-- Opening Marker --
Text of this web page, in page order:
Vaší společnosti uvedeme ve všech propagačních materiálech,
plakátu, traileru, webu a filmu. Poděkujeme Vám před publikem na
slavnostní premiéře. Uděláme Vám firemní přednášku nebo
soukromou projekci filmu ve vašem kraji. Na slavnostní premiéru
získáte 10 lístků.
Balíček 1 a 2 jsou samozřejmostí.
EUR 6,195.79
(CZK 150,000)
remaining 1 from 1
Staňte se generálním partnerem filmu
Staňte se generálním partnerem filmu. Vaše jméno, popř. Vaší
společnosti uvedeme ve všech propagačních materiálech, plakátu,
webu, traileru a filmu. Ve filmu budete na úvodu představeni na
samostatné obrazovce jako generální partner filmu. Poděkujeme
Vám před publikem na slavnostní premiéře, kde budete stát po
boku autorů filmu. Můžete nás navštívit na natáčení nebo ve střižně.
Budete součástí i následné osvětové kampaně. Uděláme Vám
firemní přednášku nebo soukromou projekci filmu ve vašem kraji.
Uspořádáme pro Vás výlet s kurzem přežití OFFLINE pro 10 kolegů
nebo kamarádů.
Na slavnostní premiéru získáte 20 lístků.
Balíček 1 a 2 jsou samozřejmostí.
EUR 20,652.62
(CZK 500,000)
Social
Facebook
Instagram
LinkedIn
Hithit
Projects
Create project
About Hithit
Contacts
-- Closing Marker --
-- Opening Marker --
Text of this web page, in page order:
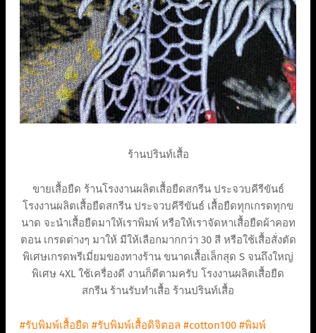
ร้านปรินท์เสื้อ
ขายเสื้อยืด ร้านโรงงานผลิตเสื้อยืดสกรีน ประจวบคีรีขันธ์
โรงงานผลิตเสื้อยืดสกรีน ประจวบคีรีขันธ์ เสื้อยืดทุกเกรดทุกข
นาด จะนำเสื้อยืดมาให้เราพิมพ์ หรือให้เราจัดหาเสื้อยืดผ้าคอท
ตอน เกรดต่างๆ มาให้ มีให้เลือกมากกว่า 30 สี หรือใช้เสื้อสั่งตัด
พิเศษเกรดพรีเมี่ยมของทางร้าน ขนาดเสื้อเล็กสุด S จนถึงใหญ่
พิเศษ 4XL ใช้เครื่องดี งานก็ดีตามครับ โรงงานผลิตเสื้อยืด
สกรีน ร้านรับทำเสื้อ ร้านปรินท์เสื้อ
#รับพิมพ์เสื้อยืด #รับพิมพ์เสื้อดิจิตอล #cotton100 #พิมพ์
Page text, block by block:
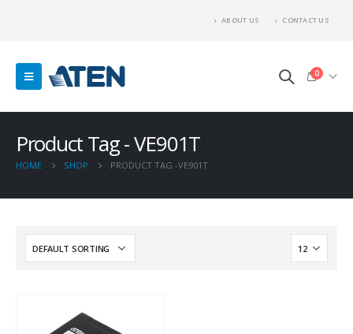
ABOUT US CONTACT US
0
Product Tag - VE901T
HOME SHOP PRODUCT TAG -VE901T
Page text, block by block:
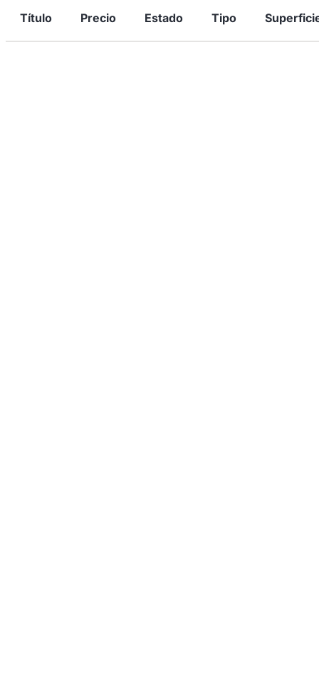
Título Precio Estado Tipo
-- Closing Marker --
Lines that contain the string "projekci" should be copied from the material above.

soukromou projekci filmu ve vašem kraji. Na slavnostní premiéru
firemní přednášku nebo soukromou projekci filmu ve vašem kraji.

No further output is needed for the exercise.